Pointed Fixedpoint Discriminator Varieties
by
Robert Bignall
The Flinders University of South Australia
Coauthors: Matthew Spinks

Ternary discriminator varieties have been extensively studied and a number of generalisations appear in the literature. We investigate the connections between pointed fixedpoint discriminator varieties and pointed discriminator varieties, that is, ternary discriminator varieties with a constant term.

The variety of implicative BCSK-algebras is a non-commutative generalisation of Abbott's variety of implication algebras, while skew Boolean intersection algebras are a non-commutative analogue of Boolean algebras.

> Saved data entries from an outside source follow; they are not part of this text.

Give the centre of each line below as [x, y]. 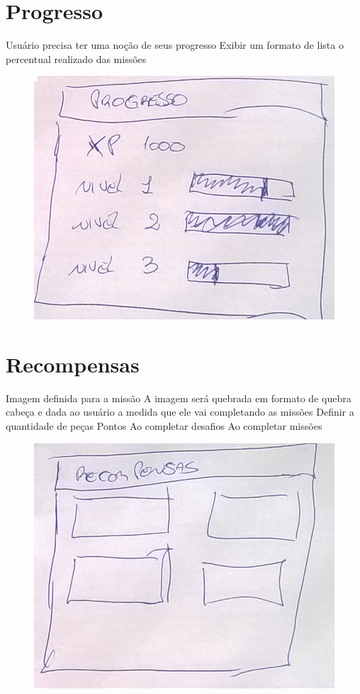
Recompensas [73, 364]
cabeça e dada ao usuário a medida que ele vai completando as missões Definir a [180, 412]
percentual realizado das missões [76, 58]
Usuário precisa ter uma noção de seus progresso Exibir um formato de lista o [175, 45]
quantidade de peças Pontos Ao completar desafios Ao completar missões [164, 426]
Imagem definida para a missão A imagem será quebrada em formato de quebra [179, 398]
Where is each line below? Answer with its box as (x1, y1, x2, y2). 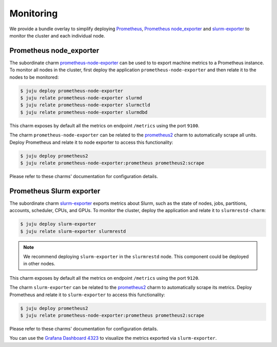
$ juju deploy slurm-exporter (20, 221, 96, 227)
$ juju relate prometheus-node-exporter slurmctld (20, 102, 151, 108)
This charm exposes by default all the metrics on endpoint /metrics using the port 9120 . (9, 275, 200, 281)
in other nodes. (23, 261, 56, 267)
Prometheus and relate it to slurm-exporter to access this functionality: (9, 292, 165, 298)
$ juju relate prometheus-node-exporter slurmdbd (20, 109, 148, 115)
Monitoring (9, 8, 58, 19)
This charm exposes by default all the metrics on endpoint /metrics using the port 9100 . (9, 122, 200, 128)
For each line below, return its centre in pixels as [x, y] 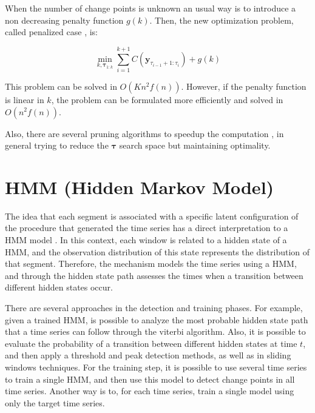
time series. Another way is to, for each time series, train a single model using [150, 391]
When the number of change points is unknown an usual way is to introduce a [151, 8]
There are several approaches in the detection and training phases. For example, [154, 307]
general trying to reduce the [57, 145]
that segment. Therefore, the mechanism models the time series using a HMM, [151, 264]
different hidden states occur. [59, 287]
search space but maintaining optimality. [195, 145]
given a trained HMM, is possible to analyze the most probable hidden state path [157, 319]
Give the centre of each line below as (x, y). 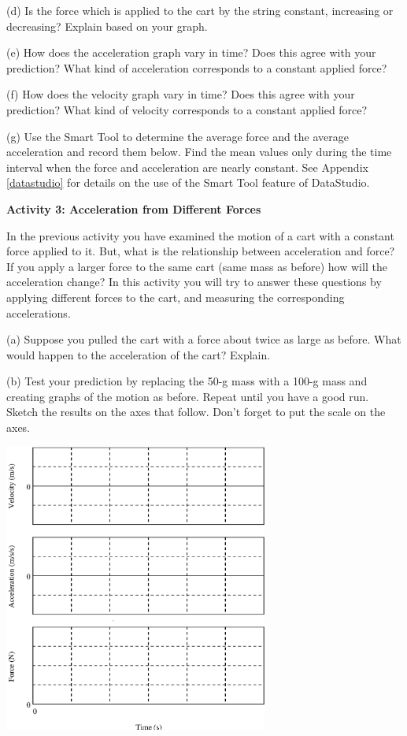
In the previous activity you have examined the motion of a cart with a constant (200, 235)
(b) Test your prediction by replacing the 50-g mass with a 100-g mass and (187, 381)
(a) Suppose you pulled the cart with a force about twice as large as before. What (204, 339)
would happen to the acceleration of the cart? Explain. (139, 354)
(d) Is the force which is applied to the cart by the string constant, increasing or (200, 10)
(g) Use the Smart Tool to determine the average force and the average (178, 136)
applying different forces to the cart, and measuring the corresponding (176, 297)
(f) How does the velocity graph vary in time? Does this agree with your (181, 94)
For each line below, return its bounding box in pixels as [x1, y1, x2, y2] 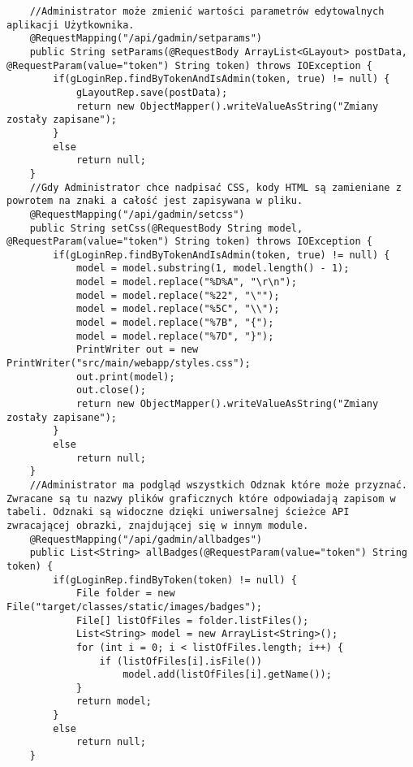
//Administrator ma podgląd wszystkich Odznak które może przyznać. [29, 479, 407, 491]
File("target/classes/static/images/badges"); [6, 600, 262, 613]
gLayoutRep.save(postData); [75, 86, 228, 98]
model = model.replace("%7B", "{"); [75, 317, 274, 329]
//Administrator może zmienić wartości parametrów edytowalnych [29, 6, 385, 17]
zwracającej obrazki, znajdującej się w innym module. [6, 519, 309, 531]
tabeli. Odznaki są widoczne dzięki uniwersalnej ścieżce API [6, 506, 350, 518]
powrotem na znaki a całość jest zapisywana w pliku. [6, 195, 303, 207]
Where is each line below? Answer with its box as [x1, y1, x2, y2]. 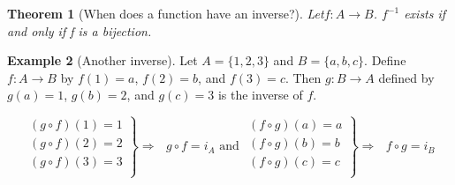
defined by [378, 68, 435, 86]
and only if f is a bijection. [7, 21, 152, 40]
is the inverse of [217, 85, 303, 104]
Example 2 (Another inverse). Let [7, 51, 198, 70]
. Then [284, 68, 322, 86]
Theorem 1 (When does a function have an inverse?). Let [7, 4, 324, 22]
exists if [404, 4, 446, 22]
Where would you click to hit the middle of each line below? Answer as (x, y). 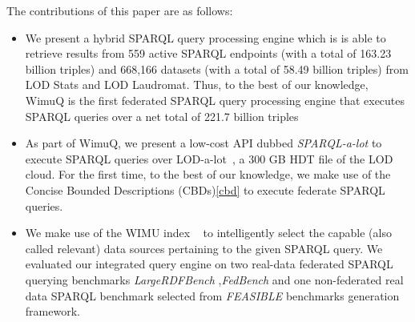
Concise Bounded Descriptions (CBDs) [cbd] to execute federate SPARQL (205, 189)
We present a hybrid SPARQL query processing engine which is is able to (205, 37)
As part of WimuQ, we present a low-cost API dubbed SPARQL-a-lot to (203, 143)
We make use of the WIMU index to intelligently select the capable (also (208, 233)
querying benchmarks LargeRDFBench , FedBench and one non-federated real (214, 279)
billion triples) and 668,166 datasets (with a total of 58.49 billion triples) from (217, 68)
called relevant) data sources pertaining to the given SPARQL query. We (204, 248)
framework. (52, 311)
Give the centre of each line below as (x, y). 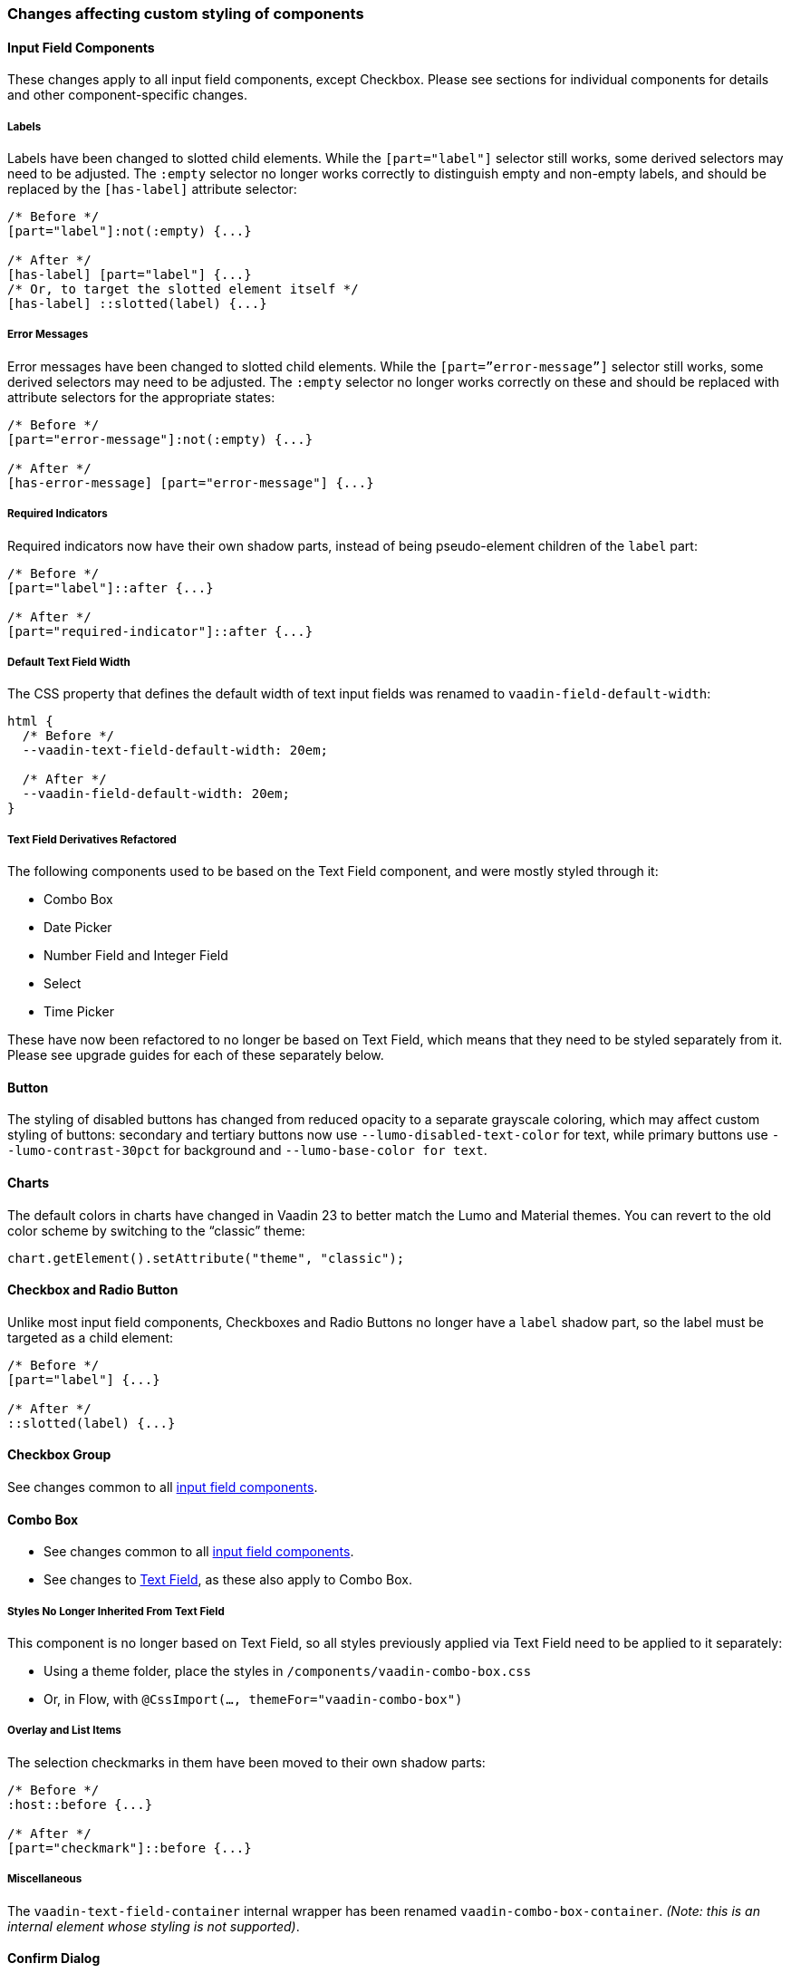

The main results of the talk are the following:

1. A pointed variety is a pointed fixedpoint discriminator variety iff it is ideal determined, semisimple with equationally definable principal congruences (EDPC).

2. A variety is a pointed fixedpoint discriminator variety iff it is termwise definitionally equivalent to a variety of implicative BCSK-algebras with compatible operations.

3. A pointed fixedpoint discriminator variety is a discriminator variety iff it is congruence permutable.

4. A variety is a pointed discriminator variety iff it is termwise definitionally equivalent to a variety of skew Boolean intersection algebras with compatible operations.

Date received: September 12, 2003